As we moved around my small kitchen, the stuffing set aside, I asked her how long it had been since we had had Thanksgiving together. She said it must have been after her kidney surgery, and then asked me if I remembered when that was. Of course, I remembered; how could I forget? I could see the strangely angular room I shared with one of my best friends in college, the bunk beds whose sheets I hated changing (I was on the top), the clothes strewn all over the floor. I remembered how she walked in late one Friday evening and I was in there with puffy eyes, having just been told about my grandma’s cancer. I don’t know if it was then and there that I decided to return home for Thanksgiving, but I do remember the two of us going out for the comfort that bubble tea and sushi could offer. Soon it was decided that another close friend would come home with me and, as we prepared for our trip, I remember packing the books that I needed to finish reading before taking my finals, The Brothers Karamazov and The Quran. It was 2002, a year still darkened by the events of 9/11, and the look that the TSA agent gave me when I was pulled aside for a random search and he found The Quran in my bag will probably always be imprinted on my mind. He raised his eyebrows at me and, despite my pounding heart, I gave him a sassy look and told him that it was for a class, not to mention an important text in world religion (not that I had engaged with it at all over the break; I had been lost in the splendor of Dostoevsky’s magnificent story of patricide). I don’t think he was too impressed, but after rifling through my personal belongings some more (I’ve always thought it was just to frighten me), I was finally allowed to pass. These details are as vivid as if they had happened yesterday, but, about the food we ate that year, food that my grandfather prepared on his own (and he is an excellent cook in his own right) I cannot remember a thing. If pressed, I would say that the overwhelming flavor in the room was equal parts relief and lingering fear. In the face of that, the actual food was secondary.
It seems somehow miraculous that, after thirteen years apart–years filled with travel, illness, change–I was again able to celebrate with my family, that I could invite them to the Greek’s and my home and that we could prepare the meal together. I know that I am lucky, at age 32, to still have this. I also know that I will one day, whenever that day arrives, be overcome by my loss (it may be morbid to say this, but I am a girl who devoted eleven years of my life to Russian literature; thus, it comes with the territory.). This is perhaps why, in planning the menu, I went a little overboard for six people, but I wanted this holiday to be a fusion of my family’s traditions, the Greek’s and my traditions and a few new favorites with the potential to become traditions. Our menu: 
Cauliflower Cakes
Mashed Potatoes
Grated Carrots with Pistachios and Coriander Vinaigrette
Bourbon Pumpkin Cheesecake (this year topped with candied ginger and with a Speculoos crust)
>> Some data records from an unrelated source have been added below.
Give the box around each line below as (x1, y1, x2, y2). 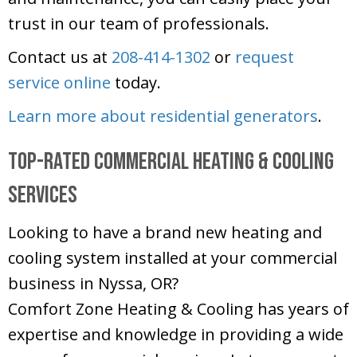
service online (8, 72, 111, 94)
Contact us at (8, 46, 112, 69)
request (235, 46, 294, 69)
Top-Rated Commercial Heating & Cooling (8, 147, 334, 177)
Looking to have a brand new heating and (8, 222, 322, 244)
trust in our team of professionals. (8, 13, 269, 35)
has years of (253, 298, 349, 320)
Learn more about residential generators (8, 105, 318, 127)
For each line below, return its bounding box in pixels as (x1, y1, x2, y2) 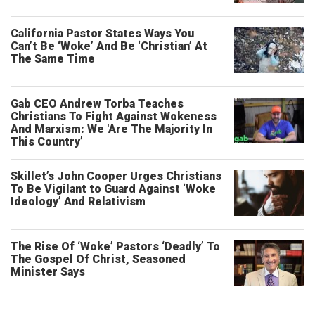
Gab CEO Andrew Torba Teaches (11, 97, 184, 110)
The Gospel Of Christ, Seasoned (11, 252, 186, 266)
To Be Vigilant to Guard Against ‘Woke (11, 182, 216, 195)
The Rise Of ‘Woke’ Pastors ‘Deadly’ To (11, 240, 220, 253)
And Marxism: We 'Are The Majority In (11, 122, 212, 136)
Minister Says (11, 265, 85, 278)
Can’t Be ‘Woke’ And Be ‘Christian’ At (11, 39, 207, 53)
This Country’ (11, 135, 83, 148)
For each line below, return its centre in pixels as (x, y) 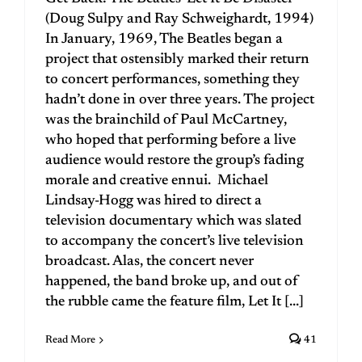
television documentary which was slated (173, 222)
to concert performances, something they (173, 80)
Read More (70, 340)
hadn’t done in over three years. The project (180, 101)
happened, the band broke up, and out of (172, 282)
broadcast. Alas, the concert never (149, 262)
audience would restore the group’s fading (175, 161)
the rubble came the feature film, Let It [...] (175, 303)
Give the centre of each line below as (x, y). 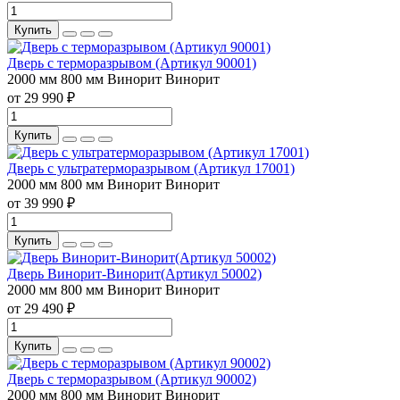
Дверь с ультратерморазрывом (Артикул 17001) (151, 168)
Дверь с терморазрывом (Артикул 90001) (132, 62)
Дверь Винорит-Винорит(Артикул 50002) (134, 273)
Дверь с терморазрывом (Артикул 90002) (132, 379)
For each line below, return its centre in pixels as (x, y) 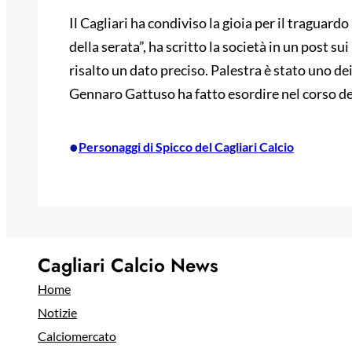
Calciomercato (77, 336)
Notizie (57, 313)
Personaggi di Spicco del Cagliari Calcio (186, 147)
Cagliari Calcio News (128, 266)
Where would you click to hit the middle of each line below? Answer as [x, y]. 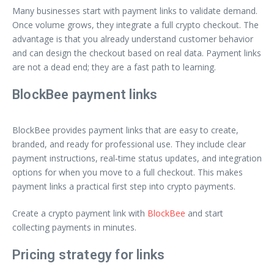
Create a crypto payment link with [80, 213]
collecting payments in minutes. [74, 227]
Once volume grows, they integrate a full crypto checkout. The [135, 24]
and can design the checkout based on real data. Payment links [137, 53]
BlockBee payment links [85, 94]
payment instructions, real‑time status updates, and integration [137, 158]
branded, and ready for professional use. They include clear [129, 144]
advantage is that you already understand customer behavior [133, 39]
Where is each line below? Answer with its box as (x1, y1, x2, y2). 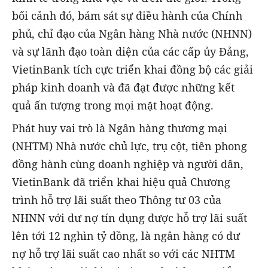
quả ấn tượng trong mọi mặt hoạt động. (12, 98, 214, 113)
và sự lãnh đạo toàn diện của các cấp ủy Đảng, (12, 44, 249, 59)
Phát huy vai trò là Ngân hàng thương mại (12, 121, 227, 136)
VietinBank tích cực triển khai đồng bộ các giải (12, 62, 253, 77)
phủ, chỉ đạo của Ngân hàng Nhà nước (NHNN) (12, 26, 252, 41)
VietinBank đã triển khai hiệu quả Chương (12, 175, 230, 190)
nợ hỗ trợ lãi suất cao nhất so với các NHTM (12, 246, 235, 261)
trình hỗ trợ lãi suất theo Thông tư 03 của (12, 193, 221, 208)

Almond Cake with Roasted Quince
My grandma kept asking me if she thought my mother and aunt, supposedly picky eaters, would like some of the side dishes and salads I was planning. She seemed especially doubtful about the carrot salad, but I was determined to have as many vegetables as possible, not to mention a bright and colorful Thanksgiving tableau. Much to her surprise, and to my own too, both my mother and my aunt loved the carrots; I think it was possibly their favorite dish on the table. 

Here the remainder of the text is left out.